It’s disturbingly easy to trick AI into doing something deadly ( Reposted )
Updated: Feb 6
Artificial intelligence researchers have a big problem. Even as they design powerful new technologies, hackers are figuring out how to trick the tech into doing things it was never meant to — with potentially deadly consequences.
The scariest part is that hackers can do this using something as simple as...stickers.
In a recent report, Tencent’s Keen Security Lab showed how they were able to bamboozle a Tesla Model S into switching lanes so that it drives directly into oncoming traffic. All they had to do was place three stickers on the road, forming the appearance of a line. The car’s Autopilot system, which relies on computer vision, detected the stickers and interpreted them to mean that the lane was veering left. So it steered the car that way.

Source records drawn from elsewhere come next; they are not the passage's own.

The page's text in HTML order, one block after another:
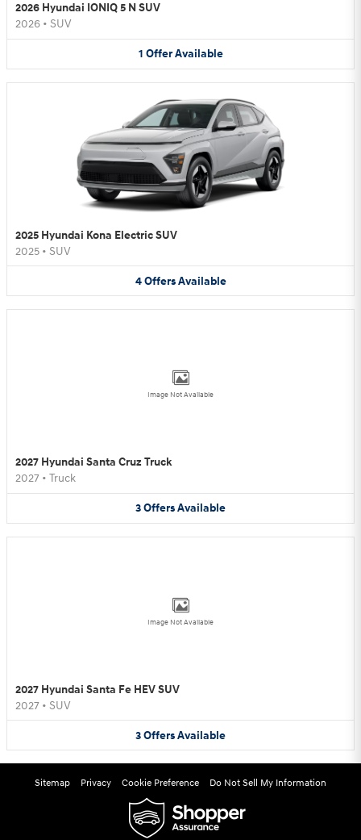
2026 Hyundai IONIQ 5 N SUV
2026 • SUV
1 Offer Available
2025 Hyundai Kona Electric SUV
2025 • SUV
4 Offers Available
Image Not Available
2027 Hyundai Santa Cruz Truck
2027 • Truck
3OffersAvailable
Image Not Available
2027 Hyundai Santa Fe HEV SUV
2027 • SUV
3OffersAvailable
Sitemap Privacy Cookie Preference Do Not Sell My Information
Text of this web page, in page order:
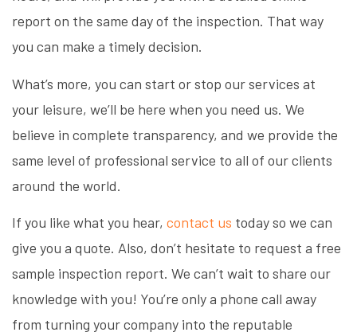
report on the same day of the inspection. That way
you can make a timely decision.
What’s more, you can start or stop our services at
your leisure, we’ll be here when you need us. We
believe in complete transparency, and we provide the
same level of professional service to all of our clients
around the world.
If you like what you hear, contact us today so we can
give you a quote. Also, don’t hesitate to request a free
sample inspection report. We can’t wait to share our
knowledge with you! You’re only a phone call away
from turning your company into the reputable
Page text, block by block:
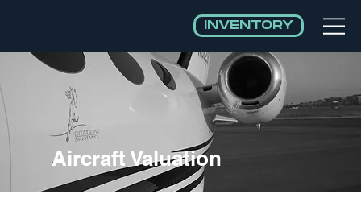
INVENTORY
Aircraft Valuation
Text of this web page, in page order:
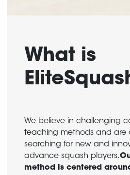
What is
We believe in challenging
teaching methods and are
searching for new and
advance squash players.
method is centered
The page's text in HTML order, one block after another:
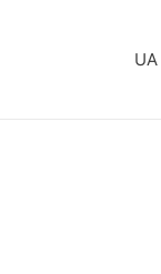
UA
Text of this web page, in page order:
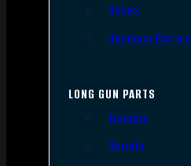
Slides
Handgun Barrels
LONG GUN PARTS
Triggers
Barrels
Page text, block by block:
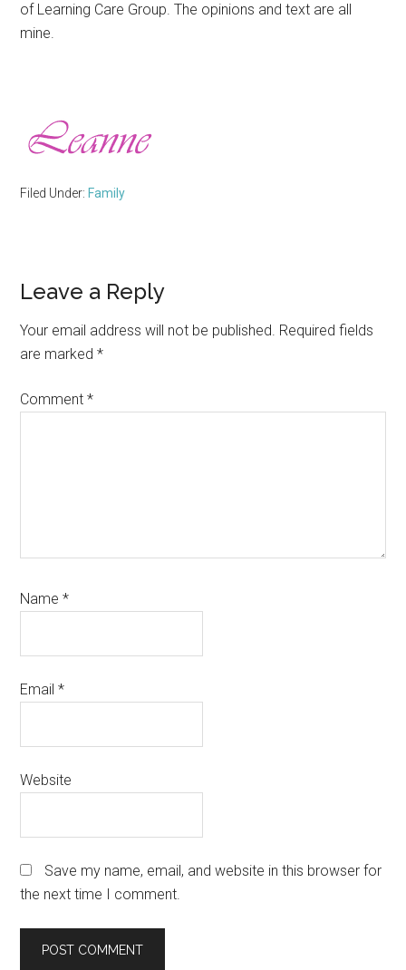
of Learning Care Group. The opinions and text are all
mine.
Filed Under: Family
Reader
Interactions
Leave a Reply
Your email address will not be published. Required fields
are marked*
Comment*
Name*
Email*
Website
Save my name, email, and website in this browser for
the next time I comment.
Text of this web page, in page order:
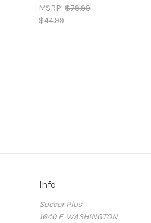
MSRP:$79.99
$44.99
Info
Soccer Plus
1640 E. WASHINGTON
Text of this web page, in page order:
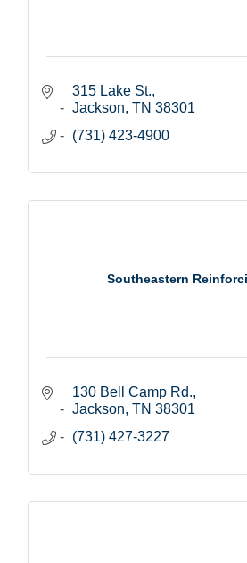
315 Lake St.
Jackson TN 38301
(731) 423-4900
Southeastern
130 Bell Camp Rd.
Jackson TN 38301
(731) 427-3227
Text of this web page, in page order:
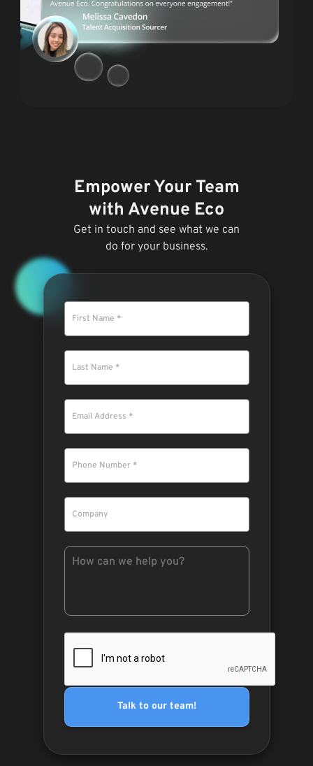
Empower Your Team
with Avenue Eco
Get in touch and see what we can
do for your business.
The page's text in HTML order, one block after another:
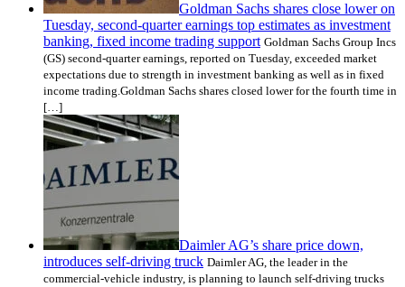
Goldman Sachs shares close lower on
Tuesday, second-quarter earnings top estimates as investment
banking, fixed income trading support Goldman Sachs Group Incs
(GS) second-quarter earnings, reported on Tuesday, exceeded market
expectations due to strength in investment banking as well as in fixed
income trading.Goldman Sachs shares closed lower for the fourth time in
[…]
Daimler AG’s share price down,
introduces self-driving truck Daimler AG, the leader in the
commercial-vehicle industry, is planning to launch self-driving trucks
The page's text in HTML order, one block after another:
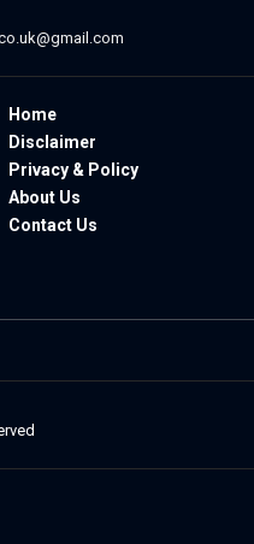
Home
Disclaimer
Privacy & Policy
About Us
Contact Us
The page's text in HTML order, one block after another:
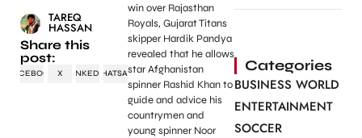
TAREQ
HASSAN
Share this
post:
FACEBOOK X LINKEDINWHATSAPP
win over Rajasthan
Royals, Gujarat Titans
skipper Hardik Pandya
revealed that he allows
star Afghanistan
spinner Rashid Khan to
guide and advice his
countrymen and
young spinner Noor
Categories
BUSINESS WORLD
ENTERTAINMENT
SOCCER
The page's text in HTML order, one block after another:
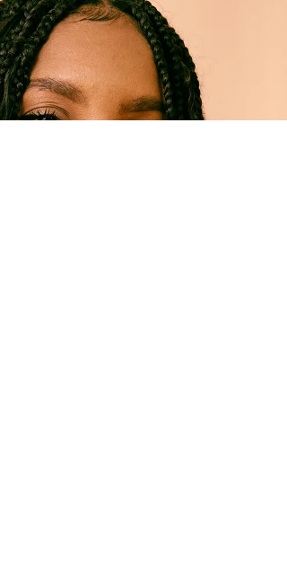
are now seeking information on abortion pill
reversal (APR), fears about complications, such
hemorrhaging, may be top of mind. As a pro-
woman, nonprofit holistic health clinic, we are
to provide clear, concise, and medical guidance.
Here are three things that will help you mak
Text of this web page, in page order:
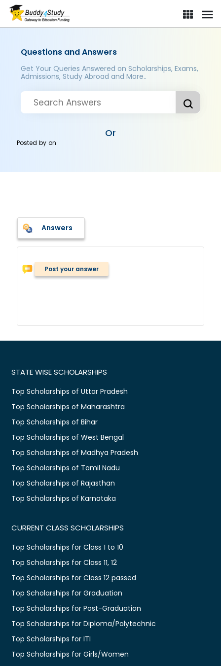
Questions and Answers
Get Your Queries Answered on Scholarships, Exams,
Admissions, Study Abroad and More..
Or
Posted byon
Answers
Post your answer
STATE WISE SCHOLARSHIPS
Top Scholarships of Uttar Pradesh
Top Scholarships of Maharashtra
Top Scholarships of Bihar
Top Scholarships of West Bengal
Top Scholarships of Madhya Pradesh
Top Scholarships of Tamil Nadu
Top Scholarships of Rajasthan
Top Scholarships of Karnataka
CURRENT CLASS SCHOLARSHIPS
Top Scholarships for Class 1 to 10
Top Scholarships for Class 11, 12
Top Scholarships for Class 12 passed
Top Scholarships for Graduation
Top Scholarships for Post-Graduation
Top Scholarships for Diploma/Polytechnic
Top Scholarships for ITI
Top Scholarships for Girls/Women
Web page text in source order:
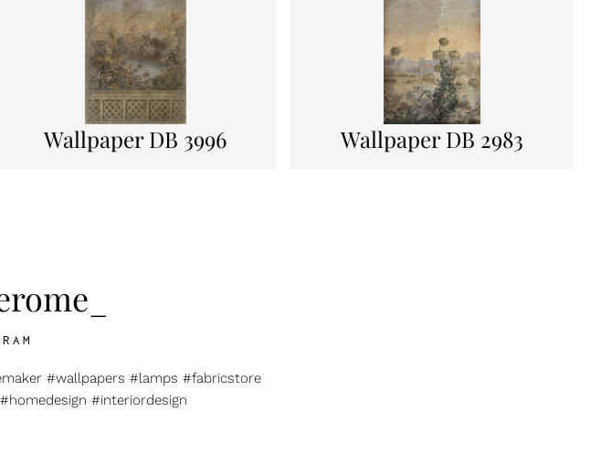
Wallpaper DB 3996 Wallpaper DB 2983
#wallpapers #lamps #fabricstore
#interiordesign
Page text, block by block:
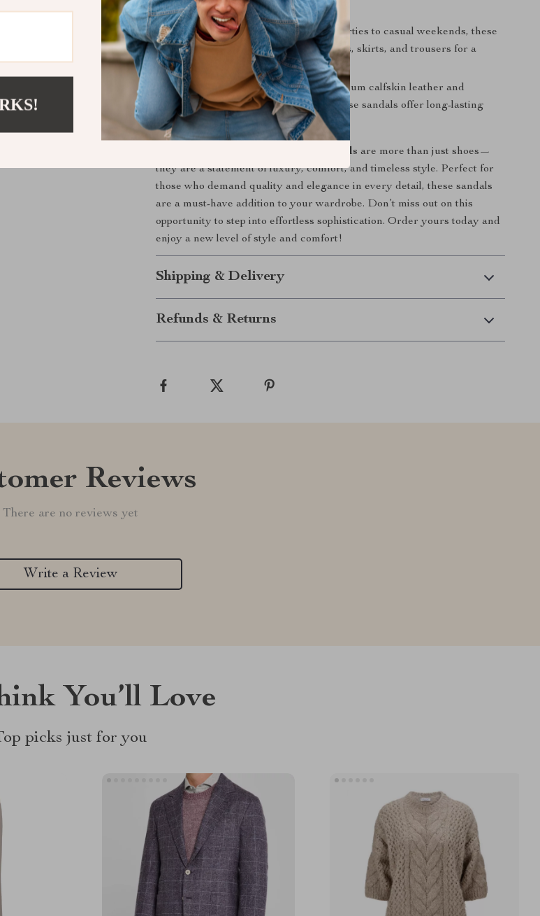
day long.
Versatile Styling:From summer parties to casual weekends, these
sandals pair effortlessly with dresses, skirts, and trousers for a
polished look.
Timeless Quality:Made from premium calfskin leather and
designed with attention to detail, these sandals offer long-lasting
style and durability.
Brunello Cucinelli Calfskin Sandals are more than just shoes—
they are a statement of luxury, comfort, and timeless style. Perfect for
those who demand quality and elegance in every detail, these sandals
are a must-have addition to your wardrobe. Don’t miss out on this
opportunity to step into effortless sophistication. Order yours today and
enjoy a new level of style and comfort!
Shipping & Delivery
Refunds & Returns
Reviews
There are no reviews yet
Write a Review
You’ll Love
picks just for you
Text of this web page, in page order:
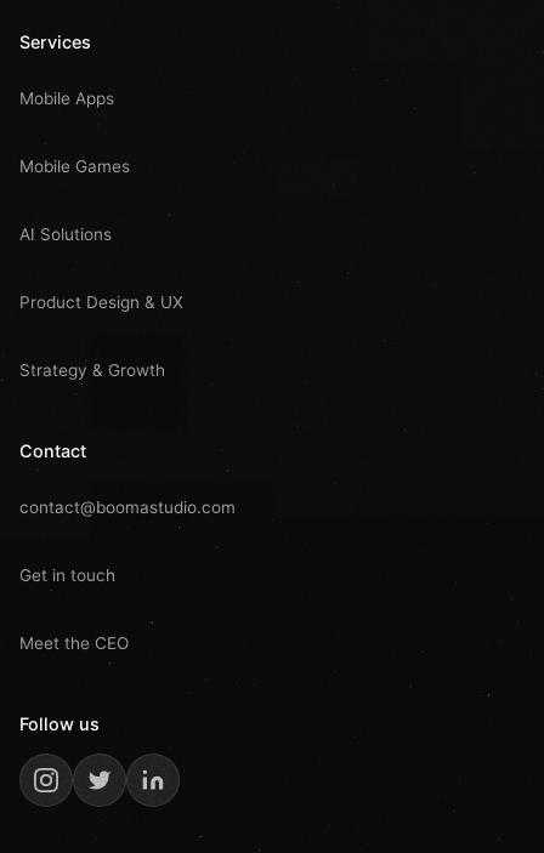
Services
Mobile Apps
Mobile Games
AI Solutions
Product Design & UX
Strategy & Growth
Contact
contact@boomastudio.com
Get in touch
Meet the CEO
Follow us

If this were happening in the real world, the results could’ve been lethal. Luckily, it was an experiment designed by experts who were testing out the technology to make sure it’s invulnerable to hackers who may want to carry out so-called “adversarial attacks” on machine learning systems.
That’s a very real risk, and it’s becoming an increasing source of concern to AI researchers. It has serious implications for fields that rely heavily on AI, from self-driving cars to medicine to the military.
Machine learning is a type of AI that involves feeding computers example after example of something, until they “learn” to make their own determinations. The aim of adversarial machine learning is to trick the computers by feeding them inputs that’ll mess up their determinations.
Placing stickers on the road is one example of that. In another commonly cited example, researchers placed stickers on a stop sign to make a self-driving car think the sign says there’s a speed limit of 45 miles per hour. This can be done with other types of objects, too. Here’s a sticker that fools AI into thinking a banana is a toaster:
Responding to the Keen Security Lab report, Tesla co-founder and CEO Elon Musk said it was “solid work by Keen, as usual.” This is not the first time Keen, a leading security research team, has probed the vulnerabilities of a Tesla.
However, a Tesla spokesperson responding to the recent report said the vulnerability it identifies is “not a realistic concern given that a driver can easily override Autopilot at any time by using the steering wheel or brakes and should always be prepared to do so.” But that seems too flippant. Realistically, people in self-driving cars are not going to be prepared to jump into action at any moment, because the very premise of Autopilot will have conditioned them to think they can afford to let their minds wander.
UC Berkeley computer science professor Dawn Song, who studies adversarial attacks, says that within the research community, people are taking the risk of such attacks seriously. “Everyone has recognized the importance of this topic — researchers from Google and Facebook as well as Open AI are actively working in this domain,” she told me, adding that the last two years have seen “an explosion” of interest as AI gets more powerful, more ubiquitous, and therefore more dangerous.
Although an adversarial attack involving the use of stickers to fool AI hasn’t yet been observed in the real world, there’s a sense that it may not be long before bad actors try this sort of thing. “Once you understand how to do it,” Song said, “it’s very cheap and easy to do.”
The presence of these risks doesn’t mean we should jettison all AI and the many benefits it offers us. But it does mean we should be figuring out how to make our AI systems robust in the face of attacks. To do that, we need to use our imaginations to anticipate what hackers might come up with, staying always one step ahead of them.
How adversarial attacks could affect medicine, warfare, and more
Song has studied various types of adversarial machine learning methods, one of which MIT Technology Review sums up like this:
One project, conducted in collaboration with Google, involved probing machine-learning algorithms trained to generate automatic responses from e-mail messages (in this case the Enron email data set). The effort showed that by creating the right messages, it is possible to have the machine model spit out sensitive data such as credit card numbers. The findings were used by Google to prevent Smart Compose, the tool that auto-generates text in Gmail, from being exploited.
Another scenario looks at an adversarial attack that targets the health care system. A study by Harvard and MIT researchers, published last month in Science, showed how machine-learning systems can be fooled into participating in medical fraud.
Let’s say you’re a doctor and your patient has a mole. An image of it is fed into a machine-learning system, which correctly identifies it as benign. But then you add a “perturbation” to the image — a layer of pixels that changes how the system reads the underlying image. Suddenly the mole is classified as malignant. You claim that an excision is necessary and you request reimbursement for it. Because you’ve gamed the classification, the health insurance company is willing to dish out the money.